Título: Livro do cardeal critica politização da fé
Autor: Nilson Brandão Junior
Fonte: O Estado de São Paulo, 24/04/2005, Vida&, p. A23

O papa Bento XVI, quando era apenas o cardeal alemão Joseph Ratzinger, responsabilizou a Teologia da Libertação pelo queda do catolicismo e o avanço de seitas religiosas na última década no mundo e no Brasil, em particular. A análise faz parte de entrevista concedida ao jornalista alemão Peter Seewald, base do livro Sal da Terra, que a Editora Imago decidiu relançar no mercado brasileiro. Nela, o cardeal enfrenta temas polêmicos ao catolicismo, como o aborto, o celibato e o casamento para divorciados, mas não perde a chance de defender - de maneira firme - a tradição e doutrina da Igreja. "Admito que numa discussão pessoal possa reagir de modo duro demais. Mas no que diz respeito ao que fizemos como congregação, creio que mantivemos a medida justa. Quanto à Teologia da Libertação, tivemos de intervir também para ajudar os bispos. Havia o risco de uma politização da fé que a teria impelido para uma partidarização política irresponsável e que teria destruído o que é especificamente religioso. A vasta migração para as seitas está, sem dúvida, ligada a tais politizações", afirma Ratzinger.

Em outra passagem do livro, em resposta a uma questão que trata especificamente do Brasil, o cardeal resume que os mais pobres fugiram da Teologia da Libertação porque não se sentiram atraídos por uma "promessa que era muito intelectual" e sentiram "perda da consolação e do calor da religião". Em recente entrevista ao Estado, o teólogo e escritor Leonardo Boff, importante porta-voz da corrente punido por Ratzinger, revelou que terá "dificuldades em amar esse papa, por causa de suas posições perante a Igreja e o mundo".

PENA DE MORTE X ABORTO

Na entrevista do livro, Ratzinger não foge de assuntos considerados tabus. Questionado sobre o motivo pelo qual a Igreja admite a pena de morte como direito do Estado enquanto opõe-se ao aborto, afirma: ".... quando aplicada de direito, pune-se alguém que é culpado de crimes que se provou serem muito graves e que também representa um perigo para a paz social (...). No caso do aborto, inflige-se a pena de morte a alguém que é absolutamente inocente. São duas coisas completamente diferentes".

Embora reconheça a série de conflitos que cercam a sociedade moderna, como o aumento do número de casamentos desfeitos, Ratzinger prossegue na defesa dos princípios do catolicismo, que prega a indissolubilidade do matrimônio.
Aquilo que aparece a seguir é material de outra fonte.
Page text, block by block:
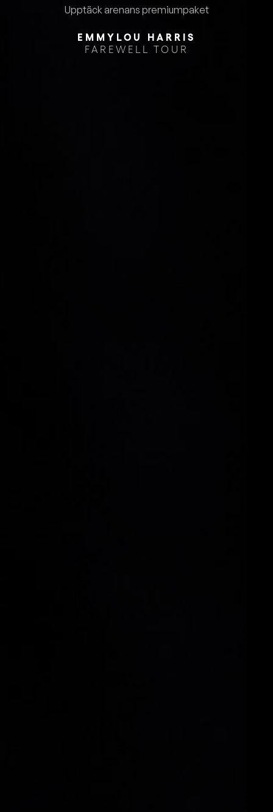
Upptäck arenans premiumpaket
EMMYLOU HARRIS
FAREWELL TOUR
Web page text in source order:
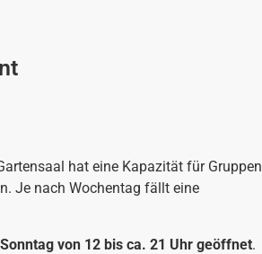
hat eine Kapazität für Gruppen
Je nach Wochentag fällt eine
von 12 bis ca. 21 Uhr geöffnet.
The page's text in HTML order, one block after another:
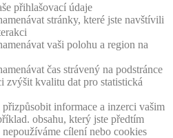
přihlašovací údaje
stránky, které jste navštívili
vaši polohu a region na
čas strávený na podstránce
zvýšit kvalitu dat pro statistická
informace a inzerci vašim
obsahu, který jste předtím
cílení nebo cookies
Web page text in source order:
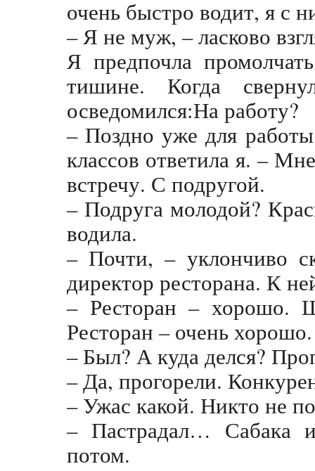
очень быстро водит, я с
– Я не муж, – ласково
Я предпочла
тишине. Когда
осведомился:На работу?
– Поздно уже для
классов ответила я. –
встречу. С подругой.
– Подруга молодой?
водила.
– Почти, – уклончиво
директор ресторана. К
– Ресторан – хорошо.
Ресторан – очень
– Был? А куда делся?
– Да, прогорели.
– Ужас какой. Никто не
– Пастрадал… Сабака
потом.
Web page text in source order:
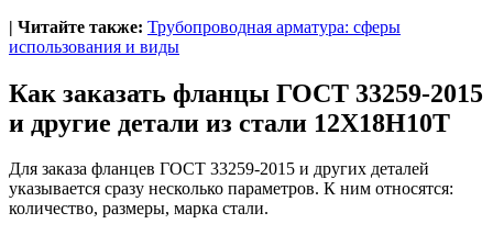
| Читайте также: Трубопроводная арматура: сферы
использования и виды
Как заказать фланцы ГОСТ 33259-2015
и другие детали из стали 12Х18Н10Т
Для заказа фланцев ГОСТ 33259-2015 и других деталей
указывается сразу несколько параметров. К ним относятся:
количество, размеры, марка стали.
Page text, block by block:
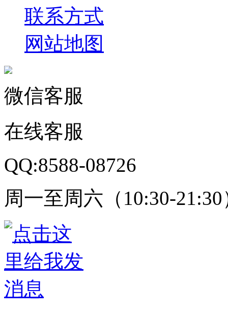
联系方式
网站地图
微信客服
在线客服
QQ:8588-08726
周一至周六（10:30-21:30

Sobre a contracepção, diz que "estamos perante uma divisão entre sexualidade e procriação que antes se desconhecia, que torna necessário considerar a relação interior entre ambas". E cita que, independentemente do tema específico, um dos grandes perigos da atualidade é "o fato de também querermos dominar a existência humana com a técnica e de já não sabermos que existem problemas humanos originários que não podem ser resolvidos através da técnica, mas que exigem um estilo de vida e certas decisões de vida".

FORÇA DA INÉRCIA

Ocorrido há oito anos, o encontro com Seewald também tratou de temas como a perspectiva da escolha de papas de outros continentes e possíveis resistências. "Cada um, pelo menos no Colégio Cardinalício, poderia nos imaginar elegendo um africano ou alguém de um país não-europeu. Até que ponto a cristandade européia aceitaria isso é outra questão", afirmou.
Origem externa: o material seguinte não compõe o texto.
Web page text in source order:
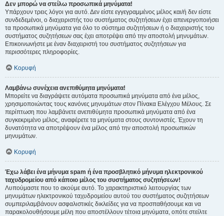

Ratzinger reconhece que "também na Igreja a força da inércia é muito grande" e indica a necessidade de uma comunicação melhor. "É, portanto, preciso perguntar como a Igreja pode, ela mesma, gerir sua imagem na opinião pública, em vez de simplesmente criticar os meios de comunicação social", declara.

O cardeal ainda aborda, sempre de forma cautelosa, questões como o Segredo de Fátima, economia global, o convívio com João Paulo II. Logo nas primeiras respostas, Ratzinger conta fatos curiosos sobre a vida no Vaticano. Conta, por exemplo, que os encontros de rotina com o papa não eram precedidos de prece. Iniciavam-se depois de um aperto de mãos, seguido de breve conversa pessoal, e avançavam em torno dos assuntos da pauta, sempre em alemão.

VENDAS

Na prática, o conteúdo do livro é o mesmo da primeira edição, lançada pela Imago em 1997. Desde então, foram vendidos 1.500 exemplares da publicação, considerado pouco para a tiragem total de 10 mil unidades.

Nos dias seguintes à eleição como papa, 6 mil exemplares do livro que permaneciam na editora foram despachados para as livrarias. Gerente da livraria da Vozes no Centro do Rio, Mônica Martins confirma o aumento da demanda de obras sobre o novo papa e já fez contato com a editora. "Agora é hora de vender mesmo." O livro custa R$ 45,00.